- Python
- Jupyter Notebook
openai/whisper- Whisper JAX (see below)
- yt-dlp
- sox
curl -L 'https://docs.google.com/spreadsheets/d/1SgFmh0L-VZMappWinTkA628Le5dgT2hmosngM2jDdlo/export?exportFormat=csv' --output list_of_debates.csv
Compiled a short list of debates to look into: list_of_debates.csv. Will most likely use a Google Spreadsheet API to dynamically get these in the future.
# yt-dlp
yt-dlp -x --audio-format wav "https://www.youtube.com/watch?v=example_video_id"
For our purposes, I found Whisper JAX to suit our needs. I've detailed a step-by-step guide on how to setup Whisper JAX along with a couple template files to test it out.
Follow along the Whisper JAX README file. I've listed a couple essential steps below:
Step 1: Install JAX
Navigate to the JAX page and look for the instructions.
Hardware | Instructions |
---|---|
CPU | pip install -U jax |
NVIDIA GPU | pip install -U "jax[cuda12]" |
Google TPU | pip install -U "jax[tpu]" -f https://storage.googleapis.com/jax-releases/libtpu_releases.html |
AMD GPU | Use Docker or build from source. |
Apple GPU | Follow Apple's instructions. |
Apple GPU
I primarily use Anaconda environments instead of Python Virtual Environment (venv). The instructions here choose to use venv. I found this Medium article where it sets up a conda env specifically to build PyTorch on Metal/MPS. Lmk if you want that article.
python3 -m venv ~/jax-metal # optional
source ~/jax-metal/bin/activate # optional
python -m pip install -U pip
python -m pip install numpy wheel
python -m pip install jax-metal
jaxlib Compatibility
pip install -U jaxlib jax
ENABLE_PJRT_COMPATIBILITY=1 python -c 'import jax; print(jax.numpy.arange(10))'
^^ Remember this, we'll need to create an environment variable later.
Step 2: Installing Whisper JAX
pip install git+https://github.com/sanchit-gandhi/whisper-jax.git
Step 3: Running Whisper
Navigate to the whisper_jax.ipynb file. If you haven't already, go ahead and pip install sox
. The debate I'm primarily using for testing is Dartmouth RR 2024 - Round 4 - Michigan PD vs Dartmouth BC
, and I've uploaded each speech individually already so you don't need to run the second cell where it slices the audio file. You still need to run the first cell though.

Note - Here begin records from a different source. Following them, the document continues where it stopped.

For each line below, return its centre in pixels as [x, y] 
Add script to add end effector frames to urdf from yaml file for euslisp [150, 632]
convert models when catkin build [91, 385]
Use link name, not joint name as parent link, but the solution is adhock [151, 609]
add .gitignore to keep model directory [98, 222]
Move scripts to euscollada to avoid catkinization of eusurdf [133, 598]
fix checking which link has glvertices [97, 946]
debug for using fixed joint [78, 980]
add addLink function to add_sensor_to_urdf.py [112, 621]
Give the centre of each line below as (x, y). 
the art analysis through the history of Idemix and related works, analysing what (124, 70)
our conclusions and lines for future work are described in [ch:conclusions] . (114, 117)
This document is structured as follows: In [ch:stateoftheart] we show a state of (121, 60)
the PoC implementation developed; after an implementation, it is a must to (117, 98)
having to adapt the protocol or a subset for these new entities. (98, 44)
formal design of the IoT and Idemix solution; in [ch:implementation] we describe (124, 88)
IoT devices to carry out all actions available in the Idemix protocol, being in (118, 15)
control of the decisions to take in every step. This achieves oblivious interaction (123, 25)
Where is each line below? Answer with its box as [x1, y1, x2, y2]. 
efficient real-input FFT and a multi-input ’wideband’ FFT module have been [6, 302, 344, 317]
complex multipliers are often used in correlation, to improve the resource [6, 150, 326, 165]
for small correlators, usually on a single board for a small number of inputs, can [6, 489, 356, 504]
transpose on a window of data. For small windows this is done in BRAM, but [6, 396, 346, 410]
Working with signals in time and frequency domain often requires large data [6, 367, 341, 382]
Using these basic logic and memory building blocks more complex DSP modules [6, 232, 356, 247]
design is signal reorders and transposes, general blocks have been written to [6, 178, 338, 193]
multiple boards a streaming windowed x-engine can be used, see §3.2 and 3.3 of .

After that, in the same directory, create a file called .env
if not already created. In this file, put in the environment variable mentioned earlier:
ENABLE_PJRT_COMPATIBILITY=1
This way, we can load the environment variable into our current notebook. Everything else should be able to run straight down. I have a dummy cell using Whisper on audio_trimmed which is just a one minute audio clip from some random speech. You can choose to run it or not. Also, I've run into a couple random errors that I don't quite understand, such as XlaRuntimeError: UNKNOWN
. To solve this, I restart my kernel, maybe pip install a package again, and just try until it works.